▸ GOAL OF THE EXERCISE
Given the records below, the lines starting at the line with "Web page text" and ending at the line with "monogamously married and" should be output exactly, both end lines kept and pictures left out.

══ DATASET

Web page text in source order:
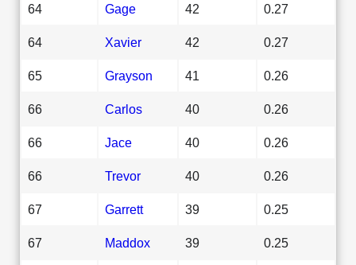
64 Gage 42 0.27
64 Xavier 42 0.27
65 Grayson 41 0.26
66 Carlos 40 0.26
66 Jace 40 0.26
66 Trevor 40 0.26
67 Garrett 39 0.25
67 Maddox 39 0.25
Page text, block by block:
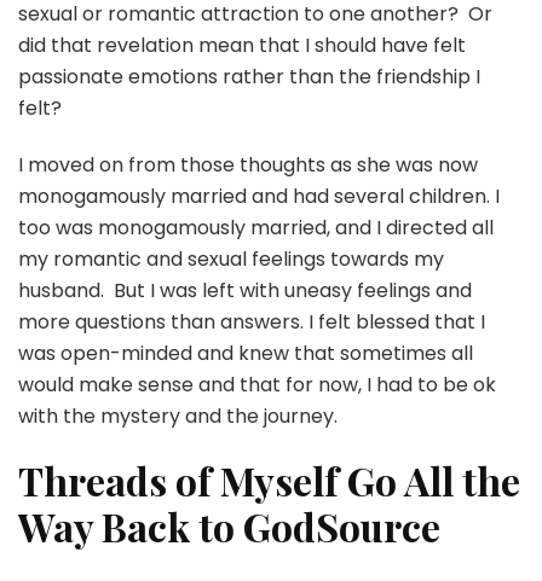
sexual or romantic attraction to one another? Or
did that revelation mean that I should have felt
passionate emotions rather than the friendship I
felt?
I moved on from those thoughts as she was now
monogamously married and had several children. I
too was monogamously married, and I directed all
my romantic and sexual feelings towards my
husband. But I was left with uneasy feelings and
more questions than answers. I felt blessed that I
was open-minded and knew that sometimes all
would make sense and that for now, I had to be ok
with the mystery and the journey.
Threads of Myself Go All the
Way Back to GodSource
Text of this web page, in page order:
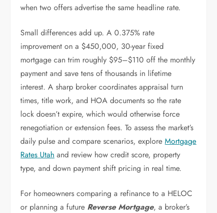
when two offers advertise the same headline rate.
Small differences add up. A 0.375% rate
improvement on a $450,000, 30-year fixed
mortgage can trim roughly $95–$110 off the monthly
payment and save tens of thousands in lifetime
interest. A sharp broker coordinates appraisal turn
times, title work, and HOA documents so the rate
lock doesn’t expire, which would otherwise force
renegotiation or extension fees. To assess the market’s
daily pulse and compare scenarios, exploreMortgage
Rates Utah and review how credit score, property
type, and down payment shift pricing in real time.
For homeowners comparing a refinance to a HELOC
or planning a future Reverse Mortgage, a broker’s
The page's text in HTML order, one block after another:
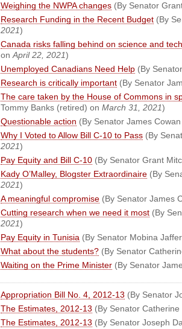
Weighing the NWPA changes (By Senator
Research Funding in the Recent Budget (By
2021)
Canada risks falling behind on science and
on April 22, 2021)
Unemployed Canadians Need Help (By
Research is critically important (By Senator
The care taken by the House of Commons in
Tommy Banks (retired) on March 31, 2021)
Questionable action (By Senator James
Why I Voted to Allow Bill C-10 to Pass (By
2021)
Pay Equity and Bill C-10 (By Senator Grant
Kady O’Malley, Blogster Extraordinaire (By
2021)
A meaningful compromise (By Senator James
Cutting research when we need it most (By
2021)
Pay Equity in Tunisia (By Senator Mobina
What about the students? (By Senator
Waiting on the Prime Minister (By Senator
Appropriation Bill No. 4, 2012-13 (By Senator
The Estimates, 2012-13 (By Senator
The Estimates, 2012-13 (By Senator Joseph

════
══ DATASET

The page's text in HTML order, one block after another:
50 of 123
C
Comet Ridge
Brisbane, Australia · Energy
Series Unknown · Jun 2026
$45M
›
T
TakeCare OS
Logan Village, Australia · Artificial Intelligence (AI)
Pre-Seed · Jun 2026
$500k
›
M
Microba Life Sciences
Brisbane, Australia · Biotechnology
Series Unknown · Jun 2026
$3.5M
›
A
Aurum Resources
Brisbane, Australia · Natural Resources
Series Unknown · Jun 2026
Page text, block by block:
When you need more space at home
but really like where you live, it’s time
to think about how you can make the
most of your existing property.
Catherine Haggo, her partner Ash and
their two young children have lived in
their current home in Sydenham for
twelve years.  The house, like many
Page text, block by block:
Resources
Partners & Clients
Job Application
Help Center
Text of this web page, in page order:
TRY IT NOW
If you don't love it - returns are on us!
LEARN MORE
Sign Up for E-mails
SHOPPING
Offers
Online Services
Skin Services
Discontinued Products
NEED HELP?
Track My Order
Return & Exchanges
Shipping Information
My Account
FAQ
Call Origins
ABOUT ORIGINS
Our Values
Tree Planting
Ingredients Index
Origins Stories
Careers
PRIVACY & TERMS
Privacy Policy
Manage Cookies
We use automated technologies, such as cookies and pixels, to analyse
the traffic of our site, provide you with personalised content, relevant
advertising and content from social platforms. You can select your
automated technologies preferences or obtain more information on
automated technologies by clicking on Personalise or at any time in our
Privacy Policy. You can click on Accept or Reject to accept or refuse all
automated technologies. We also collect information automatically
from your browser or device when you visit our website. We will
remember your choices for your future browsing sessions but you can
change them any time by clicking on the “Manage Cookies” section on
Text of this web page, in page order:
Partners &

════

▸ FINISHED EXERCISE
Web page text in source order:
64 Gage 42 0.27
64 Xavier 42 0.27
65 Grayson 41 0.26
66 Carlos 40 0.26
66 Jace 40 0.26
66 Trevor 40 0.26
67 Garrett 39 0.25
67 Maddox 39 0.25
Page text, block by block:
sexual or romantic attraction to one another? Or
did that revelation mean that I should have felt
passionate emotions rather than the friendship I
felt?
I moved on from those thoughts as she was now
monogamously married and had several children. I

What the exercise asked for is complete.